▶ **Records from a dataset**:

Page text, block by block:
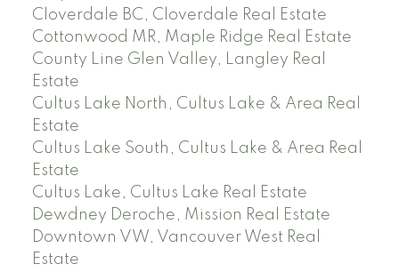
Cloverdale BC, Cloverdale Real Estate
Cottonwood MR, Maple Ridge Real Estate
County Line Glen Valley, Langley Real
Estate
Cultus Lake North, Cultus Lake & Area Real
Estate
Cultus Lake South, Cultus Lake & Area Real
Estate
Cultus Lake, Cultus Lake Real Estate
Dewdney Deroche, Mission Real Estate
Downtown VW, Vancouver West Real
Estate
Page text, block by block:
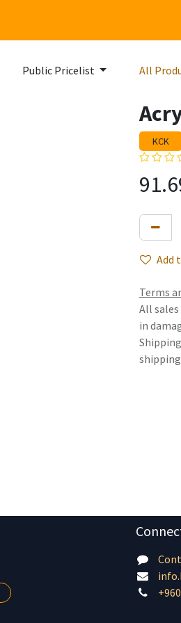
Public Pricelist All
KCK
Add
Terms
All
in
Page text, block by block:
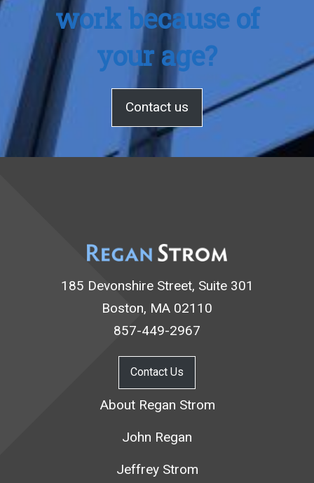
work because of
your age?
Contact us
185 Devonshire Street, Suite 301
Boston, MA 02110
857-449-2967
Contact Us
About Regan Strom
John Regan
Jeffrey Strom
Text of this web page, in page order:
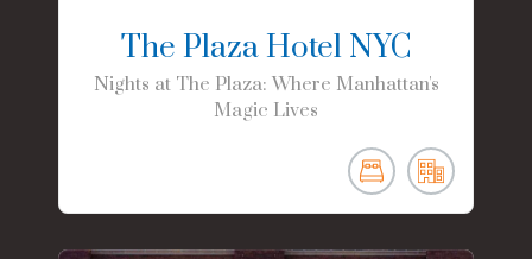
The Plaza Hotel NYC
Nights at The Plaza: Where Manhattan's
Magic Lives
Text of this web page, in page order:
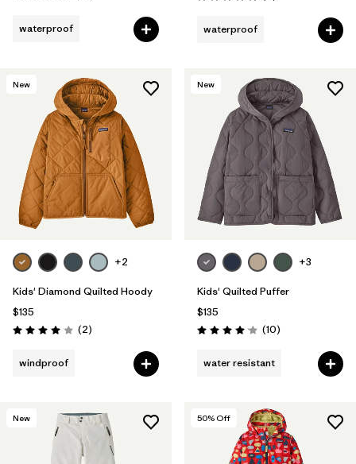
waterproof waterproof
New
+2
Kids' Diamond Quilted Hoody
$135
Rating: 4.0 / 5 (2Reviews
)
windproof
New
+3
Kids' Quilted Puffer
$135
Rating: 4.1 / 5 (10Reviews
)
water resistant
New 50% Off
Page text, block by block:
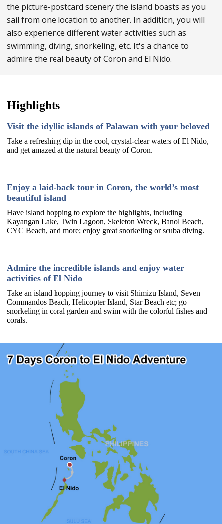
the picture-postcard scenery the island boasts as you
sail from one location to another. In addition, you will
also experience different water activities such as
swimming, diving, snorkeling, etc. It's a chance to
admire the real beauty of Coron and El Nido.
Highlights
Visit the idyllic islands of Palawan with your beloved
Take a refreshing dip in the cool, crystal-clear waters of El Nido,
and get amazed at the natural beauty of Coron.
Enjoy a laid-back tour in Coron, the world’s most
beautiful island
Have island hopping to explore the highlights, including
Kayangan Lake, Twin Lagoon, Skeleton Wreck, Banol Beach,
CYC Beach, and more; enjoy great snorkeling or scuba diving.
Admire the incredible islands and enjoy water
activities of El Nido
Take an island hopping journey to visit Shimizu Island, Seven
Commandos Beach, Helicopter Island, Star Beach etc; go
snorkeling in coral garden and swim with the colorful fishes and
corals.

==

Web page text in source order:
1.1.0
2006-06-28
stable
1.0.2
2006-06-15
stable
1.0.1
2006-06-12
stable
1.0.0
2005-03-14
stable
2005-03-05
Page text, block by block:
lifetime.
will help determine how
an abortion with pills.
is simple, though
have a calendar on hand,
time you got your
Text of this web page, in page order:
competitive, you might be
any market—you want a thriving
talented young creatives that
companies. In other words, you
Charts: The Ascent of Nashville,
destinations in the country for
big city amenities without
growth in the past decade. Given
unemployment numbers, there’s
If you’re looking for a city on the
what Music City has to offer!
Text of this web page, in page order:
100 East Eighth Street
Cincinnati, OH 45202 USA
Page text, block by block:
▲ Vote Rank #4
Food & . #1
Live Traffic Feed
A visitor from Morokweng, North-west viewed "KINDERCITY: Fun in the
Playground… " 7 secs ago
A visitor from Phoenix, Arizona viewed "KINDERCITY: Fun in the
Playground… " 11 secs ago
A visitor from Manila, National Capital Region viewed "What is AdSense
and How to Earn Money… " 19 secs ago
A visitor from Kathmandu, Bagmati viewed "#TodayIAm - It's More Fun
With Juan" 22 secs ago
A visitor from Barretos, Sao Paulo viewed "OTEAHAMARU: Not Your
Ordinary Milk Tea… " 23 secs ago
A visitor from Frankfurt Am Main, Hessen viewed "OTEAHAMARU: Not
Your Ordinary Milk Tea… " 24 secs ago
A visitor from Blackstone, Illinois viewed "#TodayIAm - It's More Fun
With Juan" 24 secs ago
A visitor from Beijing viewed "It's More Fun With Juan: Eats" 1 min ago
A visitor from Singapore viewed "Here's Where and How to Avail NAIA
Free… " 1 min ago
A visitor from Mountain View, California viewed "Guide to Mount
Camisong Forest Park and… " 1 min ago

▶ **Task to carry out**: The count, and nothing else: how many lines of the entries contain the word "Ordinary"?

▶ **The completed task**: 2